攻めのデジタル活用：CISO Cyber Conciergeで実現する法規制モニタリング支援

はじめに

デジタルトランスフォーメーション（DX）や人工知能（AI）などの最新技術を活用することで、日々の業務を効率化し、労働生産性を向上できます。このような「攻めのデジタル活用」は、業務の品質向上と時間の短縮というメリットをもたらし、企業活動を支える重要な要素になりつつあります。

特に、国内外で増加傾向にあるサイバーセキュリティ関連の法規制やガイドラインのモニタリング業務にデジタル技術を活用すれば、企業は準拠すべき法令をタイムリーに把握し、必要な対応を行うことができます。

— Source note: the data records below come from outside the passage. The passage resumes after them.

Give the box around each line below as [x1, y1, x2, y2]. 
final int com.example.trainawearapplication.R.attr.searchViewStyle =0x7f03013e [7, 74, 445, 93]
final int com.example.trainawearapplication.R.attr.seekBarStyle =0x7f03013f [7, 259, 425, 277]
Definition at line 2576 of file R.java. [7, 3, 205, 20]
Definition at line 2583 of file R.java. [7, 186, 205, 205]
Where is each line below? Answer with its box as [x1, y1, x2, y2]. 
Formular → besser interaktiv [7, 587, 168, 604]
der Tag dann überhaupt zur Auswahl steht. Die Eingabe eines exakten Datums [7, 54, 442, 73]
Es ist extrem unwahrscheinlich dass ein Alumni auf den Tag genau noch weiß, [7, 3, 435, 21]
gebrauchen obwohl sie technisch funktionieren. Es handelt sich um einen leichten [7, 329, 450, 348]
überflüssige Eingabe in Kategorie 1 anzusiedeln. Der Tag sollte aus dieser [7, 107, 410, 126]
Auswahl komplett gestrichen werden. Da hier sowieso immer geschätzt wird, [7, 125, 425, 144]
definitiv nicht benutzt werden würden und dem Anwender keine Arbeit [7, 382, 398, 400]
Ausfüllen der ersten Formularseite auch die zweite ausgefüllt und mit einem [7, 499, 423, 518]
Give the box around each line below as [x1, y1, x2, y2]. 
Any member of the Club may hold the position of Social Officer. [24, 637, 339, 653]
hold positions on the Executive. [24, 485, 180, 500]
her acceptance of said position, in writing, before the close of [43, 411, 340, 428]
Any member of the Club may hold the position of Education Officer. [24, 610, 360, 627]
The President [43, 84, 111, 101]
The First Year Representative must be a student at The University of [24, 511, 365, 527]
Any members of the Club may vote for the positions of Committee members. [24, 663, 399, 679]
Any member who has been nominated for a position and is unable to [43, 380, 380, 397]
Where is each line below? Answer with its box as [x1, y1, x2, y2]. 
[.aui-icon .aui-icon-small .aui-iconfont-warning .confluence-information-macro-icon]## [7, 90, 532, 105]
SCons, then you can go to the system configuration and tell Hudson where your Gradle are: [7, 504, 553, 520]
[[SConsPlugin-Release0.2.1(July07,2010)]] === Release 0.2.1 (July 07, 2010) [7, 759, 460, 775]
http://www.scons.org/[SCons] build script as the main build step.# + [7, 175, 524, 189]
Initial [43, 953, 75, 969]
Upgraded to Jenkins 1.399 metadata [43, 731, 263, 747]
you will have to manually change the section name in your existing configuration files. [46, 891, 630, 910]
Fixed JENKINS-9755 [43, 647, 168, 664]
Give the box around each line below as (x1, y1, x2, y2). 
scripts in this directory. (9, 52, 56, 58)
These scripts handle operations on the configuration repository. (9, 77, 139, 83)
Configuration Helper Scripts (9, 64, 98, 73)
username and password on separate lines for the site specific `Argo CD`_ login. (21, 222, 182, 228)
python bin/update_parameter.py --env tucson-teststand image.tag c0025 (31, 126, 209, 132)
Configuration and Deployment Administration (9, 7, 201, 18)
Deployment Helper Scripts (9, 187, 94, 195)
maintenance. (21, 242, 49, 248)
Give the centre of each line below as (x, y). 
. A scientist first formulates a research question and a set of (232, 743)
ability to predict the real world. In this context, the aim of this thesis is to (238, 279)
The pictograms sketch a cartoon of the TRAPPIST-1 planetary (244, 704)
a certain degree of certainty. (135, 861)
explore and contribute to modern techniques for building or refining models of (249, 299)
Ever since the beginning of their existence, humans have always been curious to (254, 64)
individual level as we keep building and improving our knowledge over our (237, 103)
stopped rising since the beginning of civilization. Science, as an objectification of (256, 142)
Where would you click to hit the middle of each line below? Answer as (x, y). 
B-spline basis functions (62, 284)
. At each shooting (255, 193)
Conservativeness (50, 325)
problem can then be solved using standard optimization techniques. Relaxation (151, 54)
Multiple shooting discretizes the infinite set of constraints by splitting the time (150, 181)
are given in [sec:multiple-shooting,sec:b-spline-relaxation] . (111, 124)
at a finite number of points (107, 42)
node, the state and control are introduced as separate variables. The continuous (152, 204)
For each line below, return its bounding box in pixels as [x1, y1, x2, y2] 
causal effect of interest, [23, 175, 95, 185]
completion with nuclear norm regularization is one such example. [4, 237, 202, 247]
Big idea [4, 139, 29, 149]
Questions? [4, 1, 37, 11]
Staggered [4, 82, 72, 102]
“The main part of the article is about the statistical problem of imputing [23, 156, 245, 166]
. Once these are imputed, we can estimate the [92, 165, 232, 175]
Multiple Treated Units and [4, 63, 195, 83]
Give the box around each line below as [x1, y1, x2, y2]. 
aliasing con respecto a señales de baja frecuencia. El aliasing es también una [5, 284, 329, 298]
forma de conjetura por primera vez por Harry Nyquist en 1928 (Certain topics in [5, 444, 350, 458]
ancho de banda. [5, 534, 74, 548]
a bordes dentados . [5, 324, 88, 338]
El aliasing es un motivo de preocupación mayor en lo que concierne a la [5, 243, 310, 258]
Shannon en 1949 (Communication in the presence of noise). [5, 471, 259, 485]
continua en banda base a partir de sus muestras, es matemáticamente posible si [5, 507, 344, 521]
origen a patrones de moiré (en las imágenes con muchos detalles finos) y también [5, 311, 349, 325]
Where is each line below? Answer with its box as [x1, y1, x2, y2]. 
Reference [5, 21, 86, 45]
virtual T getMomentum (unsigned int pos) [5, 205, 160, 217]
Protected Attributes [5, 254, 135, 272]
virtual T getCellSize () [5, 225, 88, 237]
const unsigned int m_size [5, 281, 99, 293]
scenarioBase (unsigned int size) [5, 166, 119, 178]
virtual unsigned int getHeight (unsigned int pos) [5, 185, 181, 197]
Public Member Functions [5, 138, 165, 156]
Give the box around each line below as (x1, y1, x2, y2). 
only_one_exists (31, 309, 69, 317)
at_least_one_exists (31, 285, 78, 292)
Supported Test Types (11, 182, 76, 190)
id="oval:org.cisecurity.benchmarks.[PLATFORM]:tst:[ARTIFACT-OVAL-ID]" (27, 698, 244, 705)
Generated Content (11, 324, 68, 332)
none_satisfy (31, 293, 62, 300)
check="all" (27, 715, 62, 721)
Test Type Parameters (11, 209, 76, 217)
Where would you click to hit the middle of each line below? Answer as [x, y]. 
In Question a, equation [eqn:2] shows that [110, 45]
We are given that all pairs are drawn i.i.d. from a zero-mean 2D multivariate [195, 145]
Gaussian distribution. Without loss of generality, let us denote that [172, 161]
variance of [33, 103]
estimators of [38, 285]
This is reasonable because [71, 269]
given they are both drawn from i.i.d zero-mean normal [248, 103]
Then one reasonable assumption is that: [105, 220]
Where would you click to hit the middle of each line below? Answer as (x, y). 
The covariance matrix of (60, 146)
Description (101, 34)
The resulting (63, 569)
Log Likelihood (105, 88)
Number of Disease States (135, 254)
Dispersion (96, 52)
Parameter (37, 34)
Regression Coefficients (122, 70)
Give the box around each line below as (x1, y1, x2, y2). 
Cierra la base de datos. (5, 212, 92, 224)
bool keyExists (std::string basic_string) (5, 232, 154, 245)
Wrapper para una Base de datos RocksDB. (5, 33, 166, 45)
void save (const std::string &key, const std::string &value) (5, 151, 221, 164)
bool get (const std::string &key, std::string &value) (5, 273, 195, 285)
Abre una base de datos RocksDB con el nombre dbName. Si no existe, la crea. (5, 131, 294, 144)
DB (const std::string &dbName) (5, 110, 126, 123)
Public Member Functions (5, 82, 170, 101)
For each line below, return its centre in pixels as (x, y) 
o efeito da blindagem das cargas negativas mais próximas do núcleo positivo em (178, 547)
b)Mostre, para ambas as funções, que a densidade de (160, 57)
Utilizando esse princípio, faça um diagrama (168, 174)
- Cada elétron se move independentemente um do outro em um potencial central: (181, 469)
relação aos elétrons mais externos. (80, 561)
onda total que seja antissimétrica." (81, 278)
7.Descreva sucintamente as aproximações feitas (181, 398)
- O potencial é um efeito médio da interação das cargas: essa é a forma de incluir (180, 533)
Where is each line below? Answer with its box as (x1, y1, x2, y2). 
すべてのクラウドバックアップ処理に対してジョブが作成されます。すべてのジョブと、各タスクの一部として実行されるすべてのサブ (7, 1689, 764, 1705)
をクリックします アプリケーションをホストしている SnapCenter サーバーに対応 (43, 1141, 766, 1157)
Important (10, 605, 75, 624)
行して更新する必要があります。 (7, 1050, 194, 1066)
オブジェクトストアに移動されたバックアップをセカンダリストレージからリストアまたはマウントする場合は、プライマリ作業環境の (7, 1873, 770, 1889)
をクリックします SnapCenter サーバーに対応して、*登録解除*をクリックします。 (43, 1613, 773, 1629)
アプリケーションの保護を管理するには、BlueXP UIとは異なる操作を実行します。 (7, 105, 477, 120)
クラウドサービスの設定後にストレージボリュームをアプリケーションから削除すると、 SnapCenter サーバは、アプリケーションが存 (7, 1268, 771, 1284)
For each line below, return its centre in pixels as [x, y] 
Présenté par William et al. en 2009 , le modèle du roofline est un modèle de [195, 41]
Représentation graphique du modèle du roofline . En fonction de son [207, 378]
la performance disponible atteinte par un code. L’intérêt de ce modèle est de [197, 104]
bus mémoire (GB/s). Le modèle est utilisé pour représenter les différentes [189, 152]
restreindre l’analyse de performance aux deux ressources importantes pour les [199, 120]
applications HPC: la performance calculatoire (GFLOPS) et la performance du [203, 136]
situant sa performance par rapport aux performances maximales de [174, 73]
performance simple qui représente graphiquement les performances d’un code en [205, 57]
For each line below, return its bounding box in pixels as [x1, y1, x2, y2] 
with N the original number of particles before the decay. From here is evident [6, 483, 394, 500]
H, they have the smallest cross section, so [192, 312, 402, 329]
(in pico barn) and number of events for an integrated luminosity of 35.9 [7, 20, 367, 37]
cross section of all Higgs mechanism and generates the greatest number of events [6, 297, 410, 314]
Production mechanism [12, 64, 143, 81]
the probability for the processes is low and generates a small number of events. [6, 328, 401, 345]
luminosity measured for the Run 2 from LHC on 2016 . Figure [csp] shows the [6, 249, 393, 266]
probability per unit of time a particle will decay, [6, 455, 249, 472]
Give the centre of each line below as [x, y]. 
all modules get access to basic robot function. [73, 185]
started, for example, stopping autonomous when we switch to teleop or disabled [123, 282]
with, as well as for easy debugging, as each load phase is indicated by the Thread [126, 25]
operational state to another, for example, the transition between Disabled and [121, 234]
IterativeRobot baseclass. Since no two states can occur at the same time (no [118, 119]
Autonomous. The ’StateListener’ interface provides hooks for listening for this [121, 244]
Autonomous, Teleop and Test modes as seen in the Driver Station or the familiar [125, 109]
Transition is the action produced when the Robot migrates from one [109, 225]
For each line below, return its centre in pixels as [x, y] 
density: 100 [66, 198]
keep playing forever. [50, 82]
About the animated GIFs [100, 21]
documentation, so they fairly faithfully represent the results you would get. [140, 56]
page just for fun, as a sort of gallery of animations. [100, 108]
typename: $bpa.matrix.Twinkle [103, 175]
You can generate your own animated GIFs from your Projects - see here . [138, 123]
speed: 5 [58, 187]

現在、日本を含む世界各国において、サイバーセキュリティ関連の法令・ガイドラインが急速に増加しています。その数は、2020年と比較して10倍以上に増加しており^※1、法令違反時には高額な制裁金を科される恐れがあるため、企業は該当する法規制を確実に把握し、法令に準拠する必要があります。

現在、法規制のモニタリングを支援するデジタルサービスが注目されています。企業単独で法令を調査するよりも専門の会社に任せたほうが効率的です。調査する法規制は複数社で重複するため、専門会社がそれらの情報を集約すれば、より深い知見を蓄積しやすくなります。PwCは、デジタルプロダクト「CISO Cyber Concierge」を提供しており、世界各国・地域のセキュリティ関連法規制やガイドライン、サイバー攻撃、情報プライバシーに関する最新情報を提供し、企業が効率的に法規制モニタリングを行えるよう支援しています。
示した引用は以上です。